** AIM OF THE EXERCISE **
If a line of the material holds the string "What", please copy it.

** DATASET EXCERPTS **

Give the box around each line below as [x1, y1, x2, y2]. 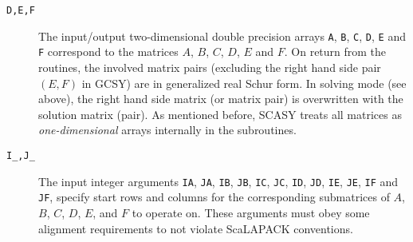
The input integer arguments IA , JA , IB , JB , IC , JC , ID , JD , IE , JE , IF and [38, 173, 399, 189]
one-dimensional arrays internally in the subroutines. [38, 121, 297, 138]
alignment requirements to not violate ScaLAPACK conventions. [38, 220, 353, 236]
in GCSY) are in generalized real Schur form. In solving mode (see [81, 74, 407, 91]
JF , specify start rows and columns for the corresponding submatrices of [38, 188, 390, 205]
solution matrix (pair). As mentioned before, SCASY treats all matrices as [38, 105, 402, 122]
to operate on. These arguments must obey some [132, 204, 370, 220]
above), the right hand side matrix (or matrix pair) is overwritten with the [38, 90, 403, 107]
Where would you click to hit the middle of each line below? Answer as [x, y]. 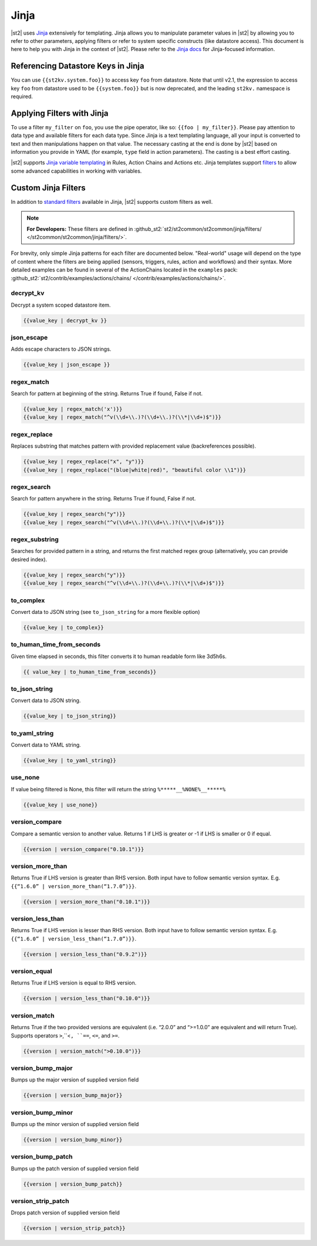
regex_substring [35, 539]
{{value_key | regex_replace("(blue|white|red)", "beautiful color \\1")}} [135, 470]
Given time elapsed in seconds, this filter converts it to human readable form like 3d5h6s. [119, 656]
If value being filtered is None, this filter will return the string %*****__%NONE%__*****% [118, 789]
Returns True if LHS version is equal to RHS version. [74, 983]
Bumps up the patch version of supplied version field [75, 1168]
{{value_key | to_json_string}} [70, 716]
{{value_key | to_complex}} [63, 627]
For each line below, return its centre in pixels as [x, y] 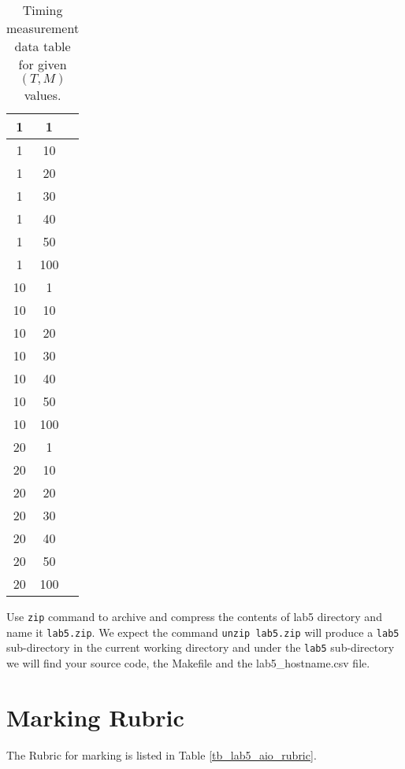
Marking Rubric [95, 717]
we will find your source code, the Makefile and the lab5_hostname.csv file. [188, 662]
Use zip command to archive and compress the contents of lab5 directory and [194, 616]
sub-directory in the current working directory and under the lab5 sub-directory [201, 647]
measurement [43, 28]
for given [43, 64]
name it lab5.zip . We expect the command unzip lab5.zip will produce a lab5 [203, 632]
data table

--

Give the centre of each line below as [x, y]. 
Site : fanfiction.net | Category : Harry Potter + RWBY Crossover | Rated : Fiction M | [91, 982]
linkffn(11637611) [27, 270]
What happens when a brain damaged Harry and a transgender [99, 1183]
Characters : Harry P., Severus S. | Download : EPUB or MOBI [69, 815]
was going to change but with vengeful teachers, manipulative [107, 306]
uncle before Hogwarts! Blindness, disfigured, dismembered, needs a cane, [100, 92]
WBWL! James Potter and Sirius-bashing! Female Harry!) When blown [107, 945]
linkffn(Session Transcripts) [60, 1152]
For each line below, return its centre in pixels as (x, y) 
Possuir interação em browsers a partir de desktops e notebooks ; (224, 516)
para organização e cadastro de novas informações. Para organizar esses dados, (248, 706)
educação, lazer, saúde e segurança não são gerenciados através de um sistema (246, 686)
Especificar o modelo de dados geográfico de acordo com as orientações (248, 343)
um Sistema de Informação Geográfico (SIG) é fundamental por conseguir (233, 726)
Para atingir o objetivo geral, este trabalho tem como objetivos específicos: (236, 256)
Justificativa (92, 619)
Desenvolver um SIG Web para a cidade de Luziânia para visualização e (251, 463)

--

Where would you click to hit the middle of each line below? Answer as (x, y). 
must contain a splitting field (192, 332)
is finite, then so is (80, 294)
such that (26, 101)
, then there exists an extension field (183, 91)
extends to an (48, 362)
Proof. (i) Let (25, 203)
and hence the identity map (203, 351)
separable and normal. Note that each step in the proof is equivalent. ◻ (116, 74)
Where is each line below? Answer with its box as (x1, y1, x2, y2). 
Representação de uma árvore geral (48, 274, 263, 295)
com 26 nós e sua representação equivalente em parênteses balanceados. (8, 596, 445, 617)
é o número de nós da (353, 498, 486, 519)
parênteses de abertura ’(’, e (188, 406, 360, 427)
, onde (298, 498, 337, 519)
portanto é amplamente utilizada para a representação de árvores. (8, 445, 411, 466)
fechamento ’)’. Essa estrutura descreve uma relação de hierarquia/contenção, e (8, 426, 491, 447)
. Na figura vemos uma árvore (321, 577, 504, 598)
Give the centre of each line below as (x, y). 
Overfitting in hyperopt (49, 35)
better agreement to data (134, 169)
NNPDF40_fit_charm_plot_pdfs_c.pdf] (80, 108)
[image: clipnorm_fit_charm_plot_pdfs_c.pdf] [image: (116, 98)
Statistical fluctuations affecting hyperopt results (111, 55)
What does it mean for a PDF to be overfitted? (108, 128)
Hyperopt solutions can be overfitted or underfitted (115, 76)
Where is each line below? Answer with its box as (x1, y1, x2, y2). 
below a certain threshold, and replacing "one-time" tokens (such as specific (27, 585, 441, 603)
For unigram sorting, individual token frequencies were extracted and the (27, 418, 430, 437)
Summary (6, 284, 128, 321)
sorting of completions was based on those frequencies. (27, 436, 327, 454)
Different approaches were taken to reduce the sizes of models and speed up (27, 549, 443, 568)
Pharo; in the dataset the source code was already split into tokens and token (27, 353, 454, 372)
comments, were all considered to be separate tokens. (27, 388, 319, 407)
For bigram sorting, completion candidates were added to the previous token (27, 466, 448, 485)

** ANSWER SPACE **
What happens when a brain damaged Harry and a transgender [99, 1183]
What does it mean for a PDF to be overfitted? (108, 128)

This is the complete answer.